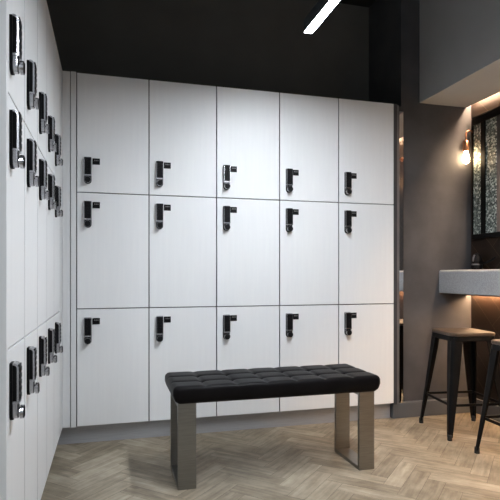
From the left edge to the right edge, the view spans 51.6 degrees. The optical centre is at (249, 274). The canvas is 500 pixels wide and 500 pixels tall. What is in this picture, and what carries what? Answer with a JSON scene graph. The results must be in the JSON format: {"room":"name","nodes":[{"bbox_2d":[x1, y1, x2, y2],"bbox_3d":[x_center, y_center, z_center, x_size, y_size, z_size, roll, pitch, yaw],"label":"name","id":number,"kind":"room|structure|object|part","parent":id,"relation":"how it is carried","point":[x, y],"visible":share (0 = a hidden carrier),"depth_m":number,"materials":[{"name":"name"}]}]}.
{"room":"changing room","nodes":[
{"label":"changing room","id":0,"kind":"room"},
{"bbox_2d":[46,0,368,100],"bbox_3d":[-0.466,-0.565,3.782,2.903,3.130,0.100,0,0,-15],"label":"ceiling","id":1,"kind":"structure","parent":0,"point":[260,45],"depth_m":3.80,"materials":[{"name":"black paint"}]},
{"bbox_2d":[41,412,499,499],"bbox_3d":[0.532,1.001,1.245,3.485,0.001,5.320,0,0,-15],"label":"floor","id":2,"kind":"structure","parent":0,"point":[414,460],"depth_m":2.70,"materials":[{"name":"brown wood"}]},
{"bbox_2d":[0,0,7,499],"bbox_3d":[-0.874,-0.092,1.272,0.508,2.185,0.019,0,0,-15],"label":"panel","id":3,"kind":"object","parent":2,"relation":"on","point":[3,3],"depth_m":1.33,"materials":[{"name":"white laminate"}]},
{"bbox_2d":[8,338,24,499],"bbox_3d":[-0.900,0.543,1.437,0.536,0.688,0.306,0,0,-15],"label":"locker","id":4,"kind":"object","parent":2,"relation":"on","point":[16,352],"visible":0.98,"depth_m":1.45,"materials":[{"name":"white laminate"}]},
{"bbox_2d":[8,94,24,347],"bbox_3d":[-0.900,-0.143,1.437,0.536,0.682,0.306,0,0,-15],"label":"locker","id":5,"kind":"object","parent":4,"relation":"on","point":[16,126],"visible":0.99,"depth_m":1.47,"materials":[{"name":"white laminate"}]},
{"bbox_2d":[8,0,24,120],"bbox_3d":[-0.900,-0.835,1.437,0.536,0.699,0.306,0,0,-15],"label":"locker","id":6,"kind":"object","parent":5,"relation":"on","point":[16,8],"visible":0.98,"depth_m":1.42,"materials":[{"name":"white laminate"}]},
{"bbox_3d":[-0.624,-0.567,1.415,0.016,0.037,0.037,0,0,-15],"label":"lock knob","id":7,"kind":"part","parent":6,"relation":"part of","materials":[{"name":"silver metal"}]},
{"bbox_3d":[-0.624,-0.310,1.415,0.016,0.037,0.037,0,0,-15],"label":"lock knob","id":8,"kind":"part","parent":5,"relation":"part of","materials":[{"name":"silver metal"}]},
{"bbox_3d":[-0.624,0.373,1.415,0.016,0.037,0.037,0,0,-15],"label":"lock knob","id":9,"kind":"part","parent":4,"relation":"part of","materials":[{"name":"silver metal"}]},
{"bbox_2d":[22,329,39,499],"bbox_3d":[-0.981,0.543,1.733,0.536,0.688,0.306,0,0,-15],"label":"locker","id":10,"kind":"object","parent":2,"relation":"on","point":[32,387],"visible":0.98,"depth_m":1.72,"materials":[{"name":"white laminate"}]},
{"bbox_2d":[25,125,39,335],"bbox_3d":[-0.981,-0.143,1.733,0.536,0.682,0.306,0,0,-15],"label":"locker","id":11,"kind":"object","parent":10,"relation":"on","point":[32,181],"visible":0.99,"depth_m":1.72,"materials":[{"name":"white laminate"}]},
{"bbox_2d":[23,0,39,143],"bbox_3d":[-0.981,-0.835,1.733,0.536,0.699,0.306,0,0,-15],"label":"locker","id":12,"kind":"object","parent":11,"relation":"on","point":[32,103],"visible":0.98,"depth_m":1.72,"materials":[{"name":"white laminate"}]},
{"bbox_3d":[-0.706,-0.567,1.711,0.016,0.037,0.037,0,0,-15],"label":"lock knob","id":13,"kind":"part","parent":12,"relation":"part of","materials":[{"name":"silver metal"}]},
{"bbox_3d":[-0.706,-0.310,1.711,0.016,0.037,0.037,0,0,-15],"label":"lock knob","id":14,"kind":"part","parent":11,"relation":"part of","materials":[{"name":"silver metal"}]},
{"bbox_3d":[-0.706,0.373,1.711,0.016,0.037,0.037,0,0,-15],"label":"lock knob","id":15,"kind":"part","parent":10,"relation":"part of","materials":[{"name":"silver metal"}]},
{"bbox_2d":[35,322,49,499],"bbox_3d":[-1.062,0.543,2.029,0.536,0.688,0.306,0,0,-15],"label":"locker","id":16,"kind":"object","parent":2,"relation":"on","point":[43,370],"visible":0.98,"depth_m":2.03,"materials":[{"name":"white laminate"}]},
{"bbox_2d":[37,147,49,326],"bbox_3d":[-1.062,-0.143,2.029,0.536,0.682,0.306,0,0,-15],"label":"locker","id":17,"kind":"object","parent":16,"relation":"on","point":[43,194],"visible":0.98,"depth_m":2.03,"materials":[{"name":"white laminate"}]},
{"bbox_2d":[37,0,49,160],"bbox_3d":[-1.062,-0.835,2.029,0.536,0.699,0.306,0,0,-15],"label":"locker","id":18,"kind":"object","parent":17,"relation":"on","point":[43,128],"visible":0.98,"depth_m":2.03,"materials":[{"name":"white laminate"}]},
{"bbox_3d":[-0.787,-0.567,2.007,0.016,0.037,0.037,0,0,-15],"label":"lock knob","id":19,"kind":"part","parent":18,"relation":"part of","materials":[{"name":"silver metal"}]},
{"bbox_3d":[-0.787,-0.310,2.007,0.016,0.037,0.037,0,0,-15],"label":"lock knob","id":20,"kind":"part","parent":17,"relation":"part of","materials":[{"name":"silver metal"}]},
{"bbox_3d":[-0.787,0.373,2.007,0.016,0.037,0.037,0,0,-15],"label":"lock knob","id":21,"kind":"part","parent":16,"relation":"part of","materials":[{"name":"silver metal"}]},
{"bbox_2d":[45,316,56,476],"bbox_3d":[-1.143,0.543,2.325,0.536,0.688,0.306,0,0,-15],"label":"locker","id":22,"kind":"object","parent":2,"relation":"on","point":[51,358],"visible":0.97,"depth_m":2.34,"materials":[{"name":"white laminate"}]},
{"bbox_2d":[47,165,56,319],"bbox_3d":[-1.143,-0.143,2.325,0.536,0.682,0.306,0,0,-15],"label":"locker","id":23,"kind":"object","parent":22,"relation":"on","point":[51,204],"visible":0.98,"depth_m":2.34,"materials":[{"name":"white laminate"}]},
{"bbox_2d":[47,5,56,174],"bbox_3d":[-1.143,-0.835,2.325,0.536,0.699,0.306,0,0,-15],"label":"locker","id":24,"kind":"object","parent":23,"relation":"on","point":[51,146],"visible":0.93,"depth_m":2.34,"materials":[{"name":"white laminate"}]},
{"bbox_3d":[-0.868,-0.567,2.303,0.016,0.037,0.037,0,0,-15],"label":"lock knob","id":25,"kind":"part","parent":24,"relation":"part of","materials":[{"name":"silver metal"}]},
{"bbox_3d":[-0.868,-0.310,2.303,0.016,0.037,0.037,0,0,-15],"label":"lock knob","id":26,"kind":"part","parent":23,"relation":"part of","materials":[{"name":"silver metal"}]},
{"bbox_3d":[-0.868,0.373,2.303,0.016,0.037,0.037,0,0,-15],"label":"lock knob","id":27,"kind":"part","parent":22,"relation":"part of","materials":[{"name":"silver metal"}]},
{"bbox_2d":[53,312,62,453],"bbox_3d":[-1.225,0.543,2.621,0.536,0.688,0.306,0,0,-15],"label":"locker","id":28,"kind":"object","parent":2,"relation":"on","point":[57,325],"visible":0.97,"depth_m":2.60,"materials":[{"name":"white laminate"}]},
{"bbox_2d":[54,180,62,313],"bbox_3d":[-1.225,-0.143,2.621,0.536,0.682,0.306,0,0,-15],"label":"locker","id":29,"kind":"object","parent":28,"relation":"on","point":[58,213],"visible":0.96,"depth_m":2.63,"materials":[{"name":"white laminate"}]},
{"bbox_3d":[-1.010,-0.143,2.680,0.019,0.678,0.301,0,0,-15],"label":"door","id":30,"kind":"part","parent":29,"relation":"part of","materials":[{"name":"white laminate"}]},
{"bbox_2d":[54,36,62,185],"bbox_3d":[-1.225,-0.835,2.621,0.536,0.699,0.306,0,0,-15],"label":"locker","id":31,"kind":"object","parent":29,"relation":"on","point":[58,161],"visible":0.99,"depth_m":2.66,"materials":[{"name":"white laminate"}]},
{"bbox_3d":[-1.010,-0.835,2.680,0.019,0.694,0.301,0,0,-15],"label":"door","id":32,"kind":"part","parent":31,"relation":"part of","materials":[{"name":"white laminate"}]},
{"bbox_2d":[58,62,61,433],"bbox_3d":[-1.075,-0.148,2.913,0.020,2.073,0.172,0,0,-15],"label":"trim","id":33,"kind":"structure","parent":28,"relation":"attached to","point":[60,311],"depth_m":2.94,"materials":[{"name":"grey wood"}]},
{"bbox_2d":[77,308,148,425],"bbox_3d":[-0.877,0.543,3.313,0.415,0.688,0.566,0,0,-15],"label":"locker","id":34,"kind":"object","parent":2,"relation":"on","point":[112,343],"visible":1,"depth_m":3.07,"materials":[{"name":"white laminate"}]},
{"bbox_2d":[62,71,76,427],"bbox_3d":[-1.056,-0.148,3.020,0.082,2.073,0.036,0,0,-15],"label":"filler panel","id":35,"kind":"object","parent":34,"relation":"attached to","point":[69,80],"depth_m":3.01,"materials":[{"name":"white laminate"}]},
{"bbox_3d":[-0.945,0.385,3.009,0.037,0.037,0.016,0,0,-15],"label":"lock knob","id":36,"kind":"part","parent":34,"relation":"part of","materials":[{"name":"black metal"}]},
{"bbox_3d":[-0.906,0.272,3.047,0.042,0.037,0.004,0,0,-15],"label":"number plate","id":37,"kind":"part","parent":34,"relation":"part of","materials":[{"name":"black plastic"}]},
{"bbox_2d":[77,193,148,308],"bbox_3d":[-0.877,-0.143,3.313,0.415,0.682,0.566,0,0,-15],"label":"locker","id":38,"kind":"object","parent":34,"relation":"on","point":[112,229],"visible":1,"depth_m":3.07,"materials":[{"name":"white laminate"}]},
{"bbox_3d":[-0.945,-0.299,3.009,0.037,0.037,0.016,0,0,-15],"label":"lock knob","id":39,"kind":"part","parent":38,"relation":"part of","materials":[{"name":"black metal"}]},
{"bbox_3d":[-0.906,-0.411,3.047,0.042,0.037,0.004,0,0,-15],"label":"number plate","id":40,"kind":"part","parent":38,"relation":"part of","materials":[{"name":"black plastic"}]},
{"bbox_2d":[77,73,148,194],"bbox_3d":[-0.877,-0.835,3.313,0.415,0.699,0.566,0,0,-15],"label":"locker","id":41,"kind":"object","parent":38,"relation":"on","point":[112,111],"visible":1,"depth_m":3.07,"materials":[{"name":"white laminate"}]},
{"bbox_3d":[-0.945,-0.556,3.009,0.037,0.037,0.016,0,0,-15],"label":"lock knob","id":42,"kind":"part","parent":41,"relation":"part of","materials":[{"name":"black metal"}]},
{"bbox_3d":[-0.906,-0.668,3.047,0.042,0.037,0.004,0,0,-15],"label":"number plate","id":43,"kind":"part","parent":41,"relation":"part of","materials":[{"name":"black plastic"}]},
{"bbox_2d":[149,306,215,420],"bbox_3d":[-0.476,0.543,3.423,0.415,0.688,0.566,0,0,-15],"label":"locker","id":44,"kind":"object","parent":2,"relation":"on","point":[181,339],"visible":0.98,"depth_m":3.18,"materials":[{"name":"white laminate"}]},
{"bbox_3d":[-0.543,0.385,3.119,0.037,0.037,0.016,0,0,-15],"label":"lock knob","id":45,"kind":"part","parent":44,"relation":"part of","materials":[{"name":"black metal"}]},
{"bbox_3d":[-0.505,0.272,3.157,0.042,0.037,0.004,0,0,-15],"label":"number plate","id":46,"kind":"part","parent":44,"relation":"part of","materials":[{"name":"black plastic"}]},
{"bbox_2d":[149,195,215,306],"bbox_3d":[-0.476,-0.143,3.423,0.415,0.682,0.566,0,0,-15],"label":"locker","id":47,"kind":"object","parent":44,"relation":"on","point":[182,230],"visible":1,"depth_m":3.18,"materials":[{"name":"white laminate"}]},
{"bbox_3d":[-0.505,-0.411,3.157,0.042,0.037,0.004,0,0,-15],"label":"number plate","id":48,"kind":"part","parent":47,"relation":"part of","materials":[{"name":"black plastic"}]},
{"bbox_2d":[149,80,215,197],"bbox_3d":[-0.476,-0.835,3.423,0.415,0.699,0.566,0,0,-15],"label":"locker","id":49,"kind":"object","parent":47,"relation":"on","point":[182,116],"visible":1,"depth_m":3.18,"materials":[{"name":"white laminate"}]},
{"bbox_3d":[-0.543,-0.556,3.119,0.037,0.037,0.016,0,0,-15],"label":"lock knob","id":50,"kind":"part","parent":49,"relation":"part of","materials":[{"name":"black metal"}]},
{"bbox_3d":[-0.505,-0.668,3.157,0.042,0.037,0.004,0,0,-15],"label":"number plate","id":51,"kind":"part","parent":49,"relation":"part of","materials":[{"name":"black plastic"}]},
{"bbox_2d":[216,305,278,415],"bbox_3d":[-0.074,0.543,3.533,0.415,0.688,0.566,0,0,-15],"label":"locker","id":52,"kind":"object","parent":2,"relation":"on","point":[247,337],"visible":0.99,"depth_m":3.29,"materials":[{"name":"white laminate"}]},
{"bbox_3d":[-0.103,0.272,3.267,0.042,0.037,0.004,0,0,-15],"label":"number plate","id":53,"kind":"part","parent":52,"relation":"part of","materials":[{"name":"black plastic"}]},
{"bbox_2d":[216,198,278,305],"bbox_3d":[-0.074,-0.143,3.533,0.415,0.682,0.566,0,0,-15],"label":"locker","id":54,"kind":"object","parent":52,"relation":"on","point":[247,230],"visible":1,"depth_m":3.29,"materials":[{"name":"white laminate"}]},
{"bbox_3d":[-0.103,-0.411,3.267,0.042,0.037,0.004,0,0,-15],"label":"number plate","id":55,"kind":"part","parent":54,"relation":"part of","materials":[{"name":"black plastic"}]},
{"bbox_2d":[216,87,278,200],"bbox_3d":[-0.074,-0.835,3.533,0.415,0.699,0.566,0,0,-15],"label":"locker","id":56,"kind":"object","parent":54,"relation":"on","point":[247,121],"visible":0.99,"depth_m":3.29,"materials":[{"name":"white laminate"}]},
{"bbox_3d":[-0.103,-0.668,3.267,0.042,0.037,0.004,0,0,-15],"label":"number plate","id":57,"kind":"part","parent":56,"relation":"part of","materials":[{"name":"black plastic"}]},
{"bbox_2d":[165,364,379,489],"bbox_3d":[0.110,0.756,2.690,1.061,0.487,0.392,0,0,-15],"label":"bench","id":58,"kind":"object","parent":2,"relation":"on","point":[187,389],"visible":1,"depth_m":2.59,"materials":[{"name":"black leather"}]},
{"bbox_3d":[-0.332,0.799,2.553,0.086,0.402,0.300,0,0,-15],"label":"leg frame","id":59,"kind":"part","parent":58,"relation":"part of","materials":[{"name":"metal"}]},
{"bbox_2d":[165,364,379,403],"bbox_3d":[0.110,0.555,2.690,1.061,0.085,0.392,0,0,-15],"label":"cushion","id":60,"kind":"object","parent":58,"relation":"on","point":[188,387],"depth_m":2.56,"materials":[{"name":"black leather"}]},
{"bbox_3d":[0.560,0.799,2.798,0.086,0.402,0.300,0,0,-15],"label":"leg frame","id":61,"kind":"part","parent":58,"relation":"part of","materials":[{"name":"metal"}]},
{"bbox_2d":[278,304,337,410],"bbox_3d":[0.327,0.543,3.643,0.415,0.688,0.566,0,0,-15],"label":"locker","id":62,"kind":"object","parent":2,"relation":"on","point":[308,334],"visible":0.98,"depth_m":3.40,"materials":[{"name":"white laminate"}]},
{"bbox_3d":[0.298,0.272,3.377,0.042,0.037,0.004,0,0,-15],"label":"number plate","id":63,"kind":"part","parent":62,"relation":"part of","materials":[{"name":"black plastic"}]},
{"bbox_2d":[279,201,337,304],"bbox_3d":[0.327,-0.143,3.643,0.415,0.682,0.566,0,0,-15],"label":"locker","id":64,"kind":"object","parent":62,"relation":"on","point":[308,231],"visible":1,"depth_m":3.40,"materials":[{"name":"white laminate"}]},
{"bbox_3d":[0.298,-0.411,3.377,0.042,0.037,0.004,0,0,-15],"label":"number plate","id":65,"kind":"part","parent":64,"relation":"part of","materials":[{"name":"black plastic"}]},
{"bbox_2d":[278,93,337,202],"bbox_3d":[0.327,-0.835,3.643,0.415,0.699,0.566,0,0,-15],"label":"locker","id":66,"kind":"object","parent":64,"relation":"on","point":[308,125],"visible":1,"depth_m":3.40,"materials":[{"name":"white laminate"}]},
{"bbox_3d":[0.298,-0.668,3.377,0.042,0.037,0.004,0,0,-15],"label":"number plate","id":67,"kind":"part","parent":66,"relation":"part of","materials":[{"name":"black plastic"}]},
{"bbox_2d":[337,304,393,405],"bbox_3d":[0.729,0.543,3.753,0.415,0.688,0.566,0,0,-15],"label":"locker","id":68,"kind":"object","parent":2,"relation":"on","point":[365,331],"visible":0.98,"depth_m":3.52,"materials":[{"name":"white laminate"}]},
{"bbox_2d":[338,203,393,303],"bbox_3d":[0.729,-0.143,3.753,0.415,0.682,0.566,0,0,-15],"label":"locker","id":69,"kind":"object","parent":68,"relation":"on","point":[365,231],"visible":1,"depth_m":3.51,"materials":[{"name":"white laminate"}]},
{"bbox_3d":[0.700,-0.411,3.488,0.042,0.037,0.004,0,0,-15],"label":"number plate","id":70,"kind":"part","parent":69,"relation":"part of","materials":[{"name":"black plastic"}]},
{"bbox_2d":[337,99,393,204],"bbox_3d":[0.729,-0.835,3.753,0.415,0.699,0.566,0,0,-15],"label":"locker","id":71,"kind":"object","parent":69,"relation":"on","point":[365,128],"visible":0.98,"depth_m":3.51,"materials":[{"name":"white laminate"}]},
{"bbox_3d":[0.700,-0.668,3.488,0.042,0.037,0.004,0,0,-15],"label":"number plate","id":72,"kind":"part","parent":71,"relation":"part of","materials":[{"name":"black plastic"}]},
{"bbox_2d":[419,328,499,440],"bbox_3d":[1.370,0.679,3.334,0.407,0.642,0.406,0,0,-7],"label":"bar stool","id":73,"kind":"object","parent":2,"relation":"on","point":[456,338],"visible":0.97,"depth_m":3.22,"materials":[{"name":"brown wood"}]},
{"bbox_3d":[1.200,0.685,3.466,0.126,0.594,0.093,0,0,38],"label":"leg","id":74,"kind":"part","parent":73,"relation":"part of","materials":[{"name":"black paint"}]},
{"bbox_3d":[1.238,0.685,3.164,0.093,0.594,0.126,0,0,38],"label":"leg","id":75,"kind":"part","parent":73,"relation":"part of","materials":[{"name":"black paint"}]},
{"bbox_3d":[1.370,0.368,3.334,0.300,0.020,0.300,0,0,-7],"label":"seat","id":76,"kind":"part","parent":73,"relation":"part of","materials":[{"name":"brown wood"}]},
{"bbox_3d":[1.501,0.685,3.505,0.093,0.594,0.126,0,0,38],"label":"leg","id":77,"kind":"part","parent":73,"relation":"part of","materials":[{"name":"black paint"}]},
{"bbox_3d":[1.540,0.685,3.203,0.126,0.594,0.093,0,0,38],"label":"leg","id":78,"kind":"part","parent":73,"relation":"part of","materials":[{"name":"black paint"}]},
{"bbox_2d":[474,339,499,453],"bbox_3d":[1.499,0.679,2.757,0.407,0.642,0.406,0,0,-12],"label":"bar stool","id":79,"kind":"object","parent":2,"relation":"on","point":[495,347],"visible":1,"depth_m":2.86,"materials":[{"name":"black paint"}]},
{"bbox_3d":[1.499,0.368,2.757,0.300,0.020,0.300,0,0,-12],"label":"seat","id":80,"kind":"part","parent":79,"relation":"part of","materials":[{"name":"brown wood"}]},
{"bbox_2d":[339,0,375,6],"bbox_3d":[0.519,-2.180,1.293,3.685,0.100,5.420,0,0,-15],"label":"ceiling","id":81,"kind":"structure","parent":0,"point":[364,3],"depth_m":4.04,"materials":[{"name":"black paint"}]},
{"bbox_2d":[304,0,339,33],"bbox_3d":[0.511,-1.683,1.864,0.047,0.893,1.625,0,0,-15],"label":"linear light","id":82,"kind":"object","parent":81,"relation":"hanging from","point":[321,10],"visible":1,"depth_m":2.49,"materials":[{"name":"white plastic"}]},
{"bbox_2d":[369,0,470,400],"bbox_3d":[1.325,-0.565,4.029,0.682,3.130,0.570,0,0,-15],"label":"wall","id":83,"kind":"structure","parent":0,"point":[436,179],"depth_m":3.73,"materials":[{"name":"paint"}]},
{"bbox_2d":[57,397,469,444],"bbox_3d":[0.239,0.945,3.411,2.905,0.110,0.047,0,0,-15],"label":"baseboard","id":84,"kind":"structure","parent":83,"relation":"attached to","point":[132,430],"depth_m":3.35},
{"bbox_2d":[462,130,471,163],"bbox_3d":[1.596,-0.941,3.770,0.096,0.262,0.050,0,0,-15],"label":"wall sconce","id":85,"kind":"object","parent":83,"relation":"attached to","point":[466,158],"visible":1,"depth_m":3.75,"materials":[{"name":"white glass"}]},
{"bbox_2d":[463,140,468,151],"bbox_3d":[1.573,-0.941,3.764,0.045,0.082,0.045,0,0,-15],"label":"socket","id":86,"kind":"object","parent":85,"relation":"attached to","point":[465,143],"depth_m":3.75,"materials":[{"name":"gold metal"}]},
{"bbox_3d":[1.573,-0.855,3.764,0.050,0.090,0.050,0,0,-15],"label":"bulb","id":87,"kind":"part","parent":85,"relation":"part of","materials":[{"name":"white glass"}]},
{"bbox_2d":[420,0,499,107],"bbox_3d":[2.065,-1.681,1.422,0.434,0.898,4.850,0,0,-15],"label":"soffit","id":88,"kind":"structure","parent":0,"point":[460,39],"depth_m":3.37,"materials":[{"name":"grey paint"}]},
{"bbox_2d":[471,92,499,405],"bbox_3d":[2.275,-0.565,1.480,0.001,3.130,4.850,0,0,-15],"label":"wall","id":89,"kind":"structure","parent":0,"point":[485,311],"depth_m":3.68,"materials":[{"name":"paint"}]},
{"bbox_2d":[439,269,499,296],"bbox_3d":[2.063,0.057,1.732,0.272,0.186,4.250,0,0,-15],"label":"countertop","id":90,"kind":"structure","parent":89,"relation":"attached to","point":[479,282],"depth_m":3.42,"materials":[{"name":"grey stone"}]},
{"bbox_2d":[471,253,495,269],"bbox_3d":[1.638,-0.096,3.616,0.082,0.120,0.227,0,0,-15],"label":"appliance","id":91,"kind":"object","parent":90,"relation":"on","point":[477,263],"visible":0.96,"depth_m":3.66,"materials":[{"name":"black plastic"}]},
{"bbox_3d":[1.648,-0.101,3.581,0.017,0.055,0.153,0,0,-15],"label":"arm","id":92,"kind":"part","parent":91,"relation":"part of","materials":[{"name":"black plastic"}]},
{"bbox_2d":[472,106,499,238],"bbox_3d":[1.742,-0.703,3.362,0.029,0.885,0.843,0,0,-15],"label":"mirror","id":93,"kind":"object","parent":89,"relation":"attached to","point":[486,125],"visible":1,"depth_m":3.63,"materials":[{"name":"black paint"}]},
{"bbox_3d":[1.744,-0.691,3.363,0.010,0.793,0.379,0,0,-15],"label":"glass","id":94,"kind":"part","parent":93,"relation":"part of","materials":[{"name":"mirror"}]},
{"bbox_2d":[476,398,499,421],"bbox_3d":[2.271,0.948,1.454,0.020,0.104,4.803,0,0,-15],"label":"baseboard","id":95,"kind":"structure","parent":89,"relation":"attached to","point":[492,410],"depth_m":3.60,"materials":[{"name":"wood"}]},
{"bbox_3d":[0.978,-0.093,3.869,0.073,2.185,0.494,0,0,-15],"label":"wall","id":96,"kind":"structure","parent":0,"visible":0},
{"bbox_2d":[392,104,396,404],"bbox_3d":[0.936,-0.144,3.835,0.024,2.081,0.538,0,0,-15],"label":"trim","id":97,"kind":"structure","parent":96,"relation":"attached to","point":[395,105],"depth_m":3.58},
{"bbox_2d":[397,105,398,402],"bbox_3d":[1.025,-0.144,3.615,0.026,2.081,0.020,0,0,-15],"label":"trim","id":98,"kind":"structure","parent":96,"relation":"attached to","point":[397,105],"depth_m":3.61,"materials":[{"name":"grey metal"}]},
{"bbox_2d":[399,111,402,402],"bbox_3d":[1.058,-0.124,3.628,0.033,2.041,0.014,0,0,-15],"label":"strip","id":99,"kind":"object","parent":96,"relation":"attached to","point":[400,113],"visible":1,"depth_m":3.62,"materials":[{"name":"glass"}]}
]}

+ + +

• What to work on: Filter the data above by the word "ceiling" and copy every line that matches.

• Solution:
{"bbox_2d":[46,0,368,100],"bbox_3d":[-0.466,-0.565,3.782,2.903,3.130,0.100,0,0,-15],"label":"ceiling","id":1,"kind":"structure","parent":0,"point":[260,45],"depth_m":3.80,"materials":[{"name":"black paint"}]},
{"bbox_2d":[339,0,375,6],"bbox_3d":[0.519,-2.180,1.293,3.685,0.100,5.420,0,0,-15],"label":"ceiling","id":81,"kind":"structure","parent":0,"point":[364,3],"depth_m":4.04,"materials":[{"name":"black paint"}]},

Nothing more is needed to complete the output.